Data for the task:
──────────────────────────────

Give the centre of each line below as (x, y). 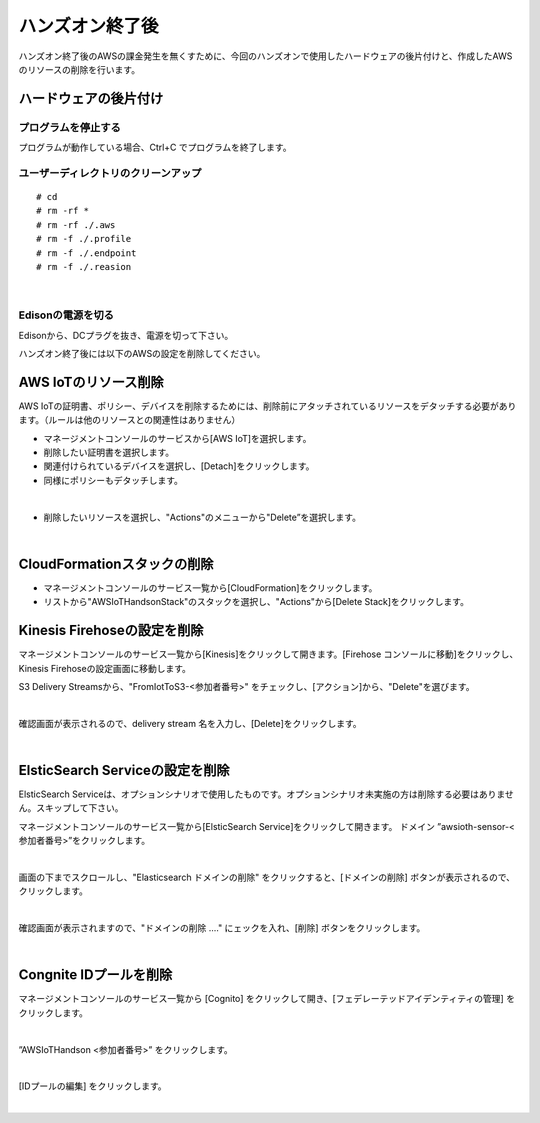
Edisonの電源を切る (66, 315)
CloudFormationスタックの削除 (116, 563)
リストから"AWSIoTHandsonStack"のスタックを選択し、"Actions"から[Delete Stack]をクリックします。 (256, 602)
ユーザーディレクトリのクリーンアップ (110, 173)
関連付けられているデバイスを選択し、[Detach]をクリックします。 (179, 466)
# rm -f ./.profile (84, 239)
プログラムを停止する (70, 127)
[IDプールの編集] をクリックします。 (92, 1086)

──────────────────────────────

Exercise aim: Where the string "をクリックします" occurs in a line of the listing, copy the line.

Task response:
リストから"AWSIoTHandsonStack"のスタックを選択し、"Actions"から[Delete Stack]をクリックします。 (256, 602)
関連付けられているデバイスを選択し、[Detach]をクリックします。 (179, 466)
[IDプールの編集] をクリックします。 (92, 1086)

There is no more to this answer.